Activity: Render every line of the data exactly as written, and leave out the pictures.

Top of Data for analysis

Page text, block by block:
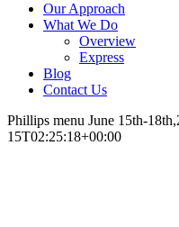
Our Approach
What We Do
Overview
Express
Blog
Contact Us
Phillips menu June 15th-
15T02:25:18+00:00
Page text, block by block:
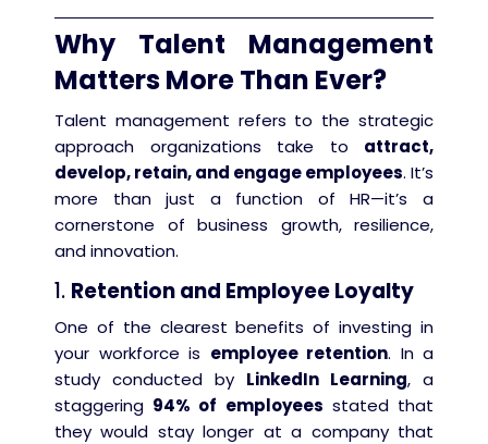
Why Talent Management
Matters More Than Ever?
Talent management refers to the strategic
approach organizations take to attract,
develop, retain, and engage employees. It’s
more than just a function of HR—it’s a
cornerstone of business growth, resilience,
and innovation.
1. Retention and Employee Loyalty
One of the clearest benefits of investing in
your workforce is employee retention. In a
study conducted by LinkedIn Learning, a
staggering 94% of employees stated that
they would stay longer at a company that
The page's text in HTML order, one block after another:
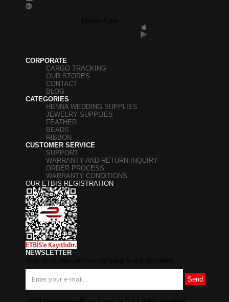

Bottom of Data for analysis

Exercise result:
Page text, block by block:
Our Approach
What We Do
Overview
Express
Blog
Contact Us
Phillips menu June 15th-
15T02:25:18+00:00
Page text, block by block:
Why Talent Management
Matters More Than Ever?
Talent management refers to the strategic
approach organizations take to attract,
develop, retain, and engage employees. It’s
more than just a function of HR—it’s a
cornerstone of business growth, resilience,
and innovation.
1. Retention and Employee Loyalty
One of the clearest benefits of investing in
your workforce is employee retention. In a
study conducted by LinkedIn Learning, a
staggering 94% of employees stated that
they would stay longer at a company that
The page's text in HTML order, one block after another:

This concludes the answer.